The migration to Xet was not without its bumps, but it led to significant improvements in the system’s design and performance. The lessons learned during this process will continue to benefit the Hugging Face community by ensuring that future byte transfers on the Hub are faster and more reliable. Real-world load testing proved invaluable in exposing edge cases and guiding system improvements, ensuring that Xet storage can handle the demands of the entire Hugging Face ecosystem.

With the initial migration now complete, the Xet storage system is fully integrated into the Hugging Face Hub. Users can now expect faster upload and download speeds, smoother collaboration on large models and datasets, and a more efficient way to manage AI workflows.

What Undercode Says: A Deeper Analysis

The of Xet on the Hugging Face Hub signifies a major shift in how large-scale AI models and datasets are handled. The need for efficient file storage and transfer has been a critical pain point for AI developers working with enormous datasets. Xet’s use of content-defined chunking is a smart solution to the problem of inefficiency in data uploads and downloads. This approach not only speeds up the process but also significantly reduces the amount of data being transferred, which is a major win for developers working with limited bandwidth or large-scale models.

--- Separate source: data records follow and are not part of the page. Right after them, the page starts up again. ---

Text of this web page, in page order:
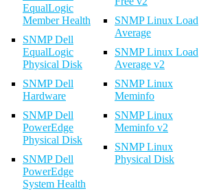
EqualLogic
Member Health
SNMP Dell
EqualLogic
Physical Disk
SNMP Dell
Hardware
SNMP Dell
PowerEdge
Physical Disk
SNMP Dell
PowerEdge
System Health
SNMP Linux Load
Average
SNMP Linux Load
Average v2
SNMP Linux
Meminfo
SNMP Linux
Meminfo v2
SNMP Linux
Physical Disk
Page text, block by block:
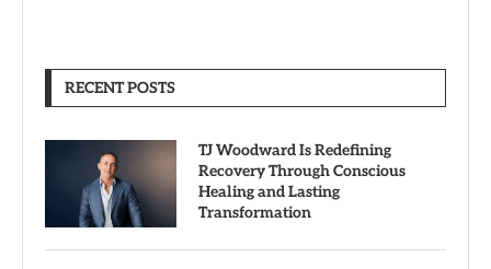
RECENT POSTS
TJ Woodward Is Redefining
Recovery Through Conscious
Healing and Lasting
Transformation
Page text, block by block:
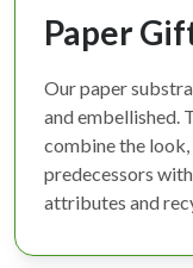
Paper
Our paper
and embellished.
combine the
predecessors
attributes and
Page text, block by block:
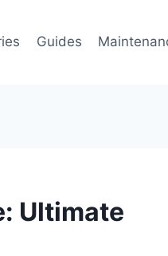
Guides
Ultimate
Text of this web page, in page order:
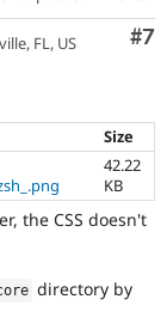
#7
FL, US
Size
42.22
KB
the CSS doesn't
directory by
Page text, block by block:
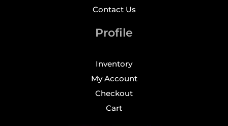
Contact Us
Profile
Inventory
My Account
Checkout
Cart
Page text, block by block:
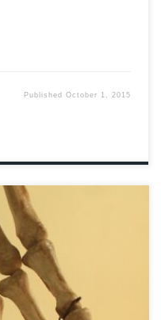
PublishedOctober 1, 2015
and
a distant ancestor, the
skill, and
and Rick Hunter
Africa two years
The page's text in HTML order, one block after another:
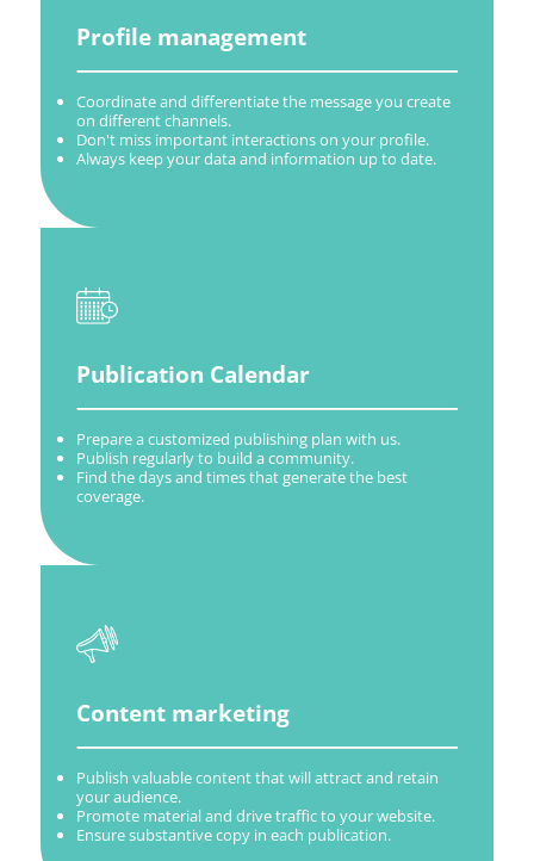
Profile management
Coordinate and differentiate the message you create
on different channels.
Don't miss important interactions on your profile.
Always keep your data and information up to date.
Publication Calendar
Prepare a customized publishing plan with us.
Publish regularly to build a community.
Find the days and times that generate the best
coverage.
Content marketing
Publish valuable content that will attract and retain
your audience.
Promote material and drive traffic to your website.
Ensure substantive copy in each publication.
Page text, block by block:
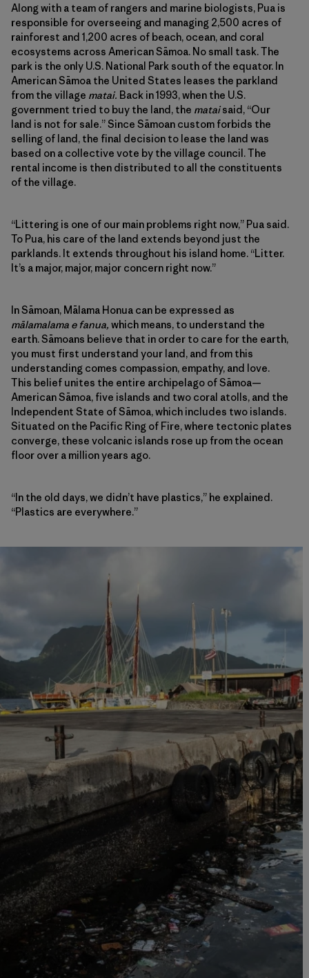
Along with a team of rangers and marine biologists, Pua is
responsible for overseeing and managing 2,500 acres of
rainforest and 1,200 acres of beach, ocean, and coral
ecosystems across American Sāmoa. No small task. The
park is the only U.S. National Park south of the equator. In
American Sāmoa the United States leases the parkland
from the village matai. Back in 1993, when the U.S.
government tried to buy the land, the mataisaid, “Our
land is not for sale.” Since Sāmoan custom forbids the
selling of land, the final decision to lease the land was
based on a collective vote by the village council. The
rental income is then distributed to all the constituents
of the village.
“Littering is one of our main problems right now,” Pua said.
To Pua, his care of the land extends beyond just the
parklands. It extends throughout his island home. “Litter.
It’s a major, major, major concern right now.”
In Sāmoan, Mālama Honua can be expressed as
mālamalama e fanua, which means, to understand the
earth. Sāmoans believe that in order to care for the earth,
you must first understand your land, and from this
understanding comes compassion, empathy, and love.
This belief unites the entire archipelago of Sāmoa—
American Sāmoa, five islands and two coral atolls, and the
Independent State of Sāmoa, which includes two islands.
Situated on the Pacific Ring of Fire, where tectonic plates
converge, these volcanic islands rose up from the ocean
floor over a million years ago.
“In the old days, we didn’t have plastics,” he explained.
“Plastics are everywhere.”
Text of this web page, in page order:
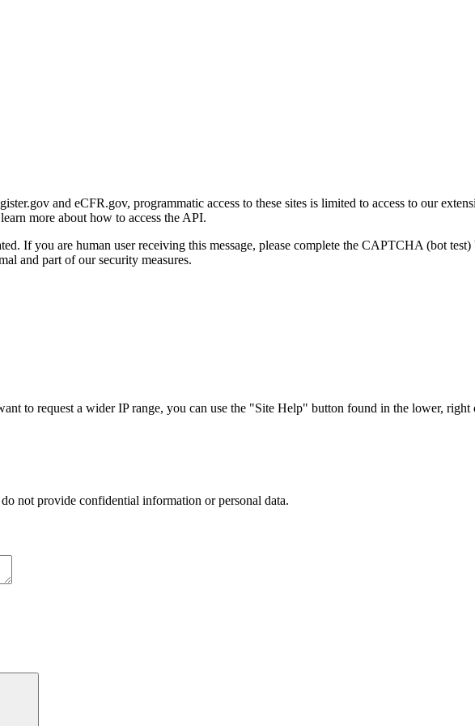
and eCFR.gov, programmatic access to these sites is limited to access to our
more about how to access the API.
If you are human user receiving this message, please complete the CAPTCHA (bot
and part of our security measures.
to request a wider IP range, you can use the "Site Help" button found in the lower, right
not provide confidential information or personal data.
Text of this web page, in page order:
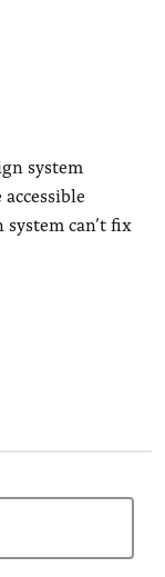
system
can’t fix
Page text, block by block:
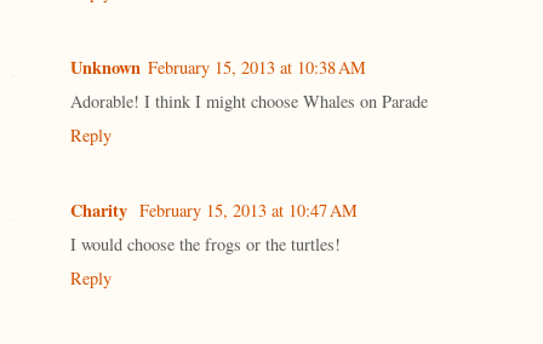
Unknown February 15, 2013 at 10:38 AM
Adorable! I think I might choose Whales on Parade
Reply
Charity February 15, 2013 at 10:47 AM
I would choose the frogs or the turtles!
Reply
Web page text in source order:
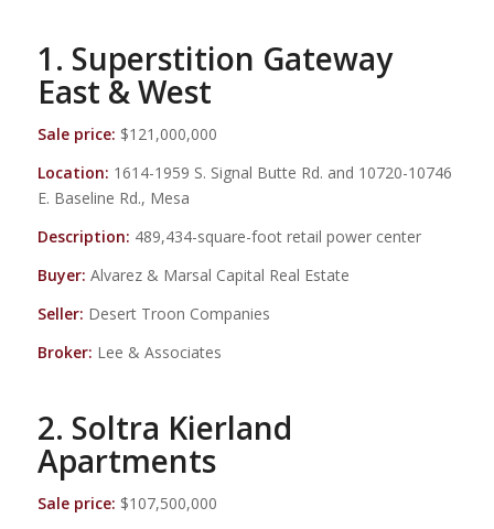
1. Superstition Gateway
East & West
Sale price: $121,000,000
Location: 1614-1959 S. Signal Butte Rd. and 10720-10746
E. Baseline Rd., Mesa
Description: 489,434-square-foot retail power center
Buyer: Alvarez & Marsal Capital Real Estate
Seller: Desert Troon Companies
Broker: Lee & Associates
2. Soltra Kierland
Apartments
Sale price: $107,500,000
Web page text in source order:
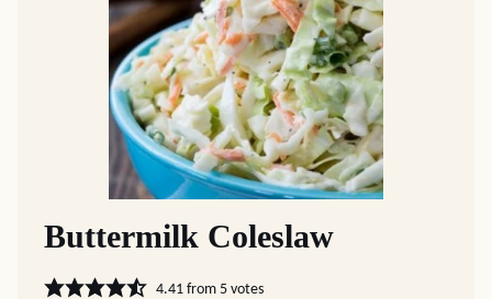
Buttermilk Coleslaw
4.41from 5votes
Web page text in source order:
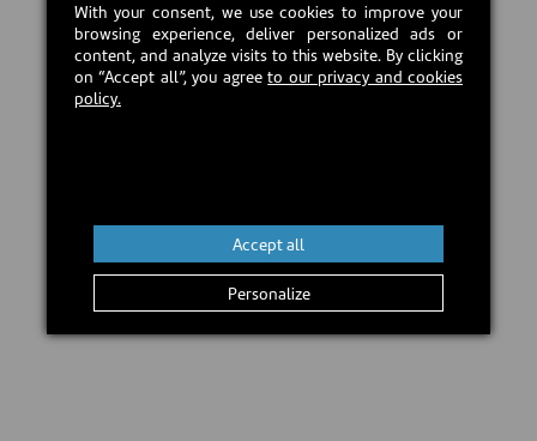
With your consent, we use cookies to improve your
browsing experience, deliver personalized ads or
content, and analyze visits to this website. By clicking
on “Accept all”, you agreeto our privacy and cookies
policy.
Personalize
Accept all

What stands out is the careful, iterative approach the Hugging Face team took to test and refine the system. Migrating 4.5 TB of data in a single day without major disruptions is a testament to the team’s preparation and expertise. The post-migration adjustments, particularly to the block format and pod load balancing, demonstrate a strong commitment to optimizing the system’s performance in real-world conditions.

However, the article also highlights an important truth: even with rigorous planning, the challenges of scaling such a system can only truly be understood once real users begin interacting with it. Hugging Face’s approach to incremental migration allowed them to address issues as they arose without causing significant downtime for users.

Additionally, the improvements to Xet will likely have long-term benefits for AI development. As more users adopt the platform, the efficiency of the system will only increase, reducing bottlenecks in the collaborative process. For AI researchers and developers, this means faster iterations, fewer frustrations with slow uploads or downloads, and more time spent on building and testing their models.

Overall, Xet represents a step toward more scalable, reliable, and efficient AI infrastructure, and its integration into the Hugging Face Hub will undoubtedly be a game-changer for the AI community.

Fact Checker Results

The migration of 4.5 TB of data was completed without any major disruptions, demonstrating the effectiveness of Xet storage for real-world usage.
Post-migration adjustments led to a 35% reduction in download latency by optimizing the block format and streamlining data retrieval.
The Xet system’s architecture has been refined to address challenges like load imbalances and inefficient data transfer, ensuring better scalability and performance moving forward.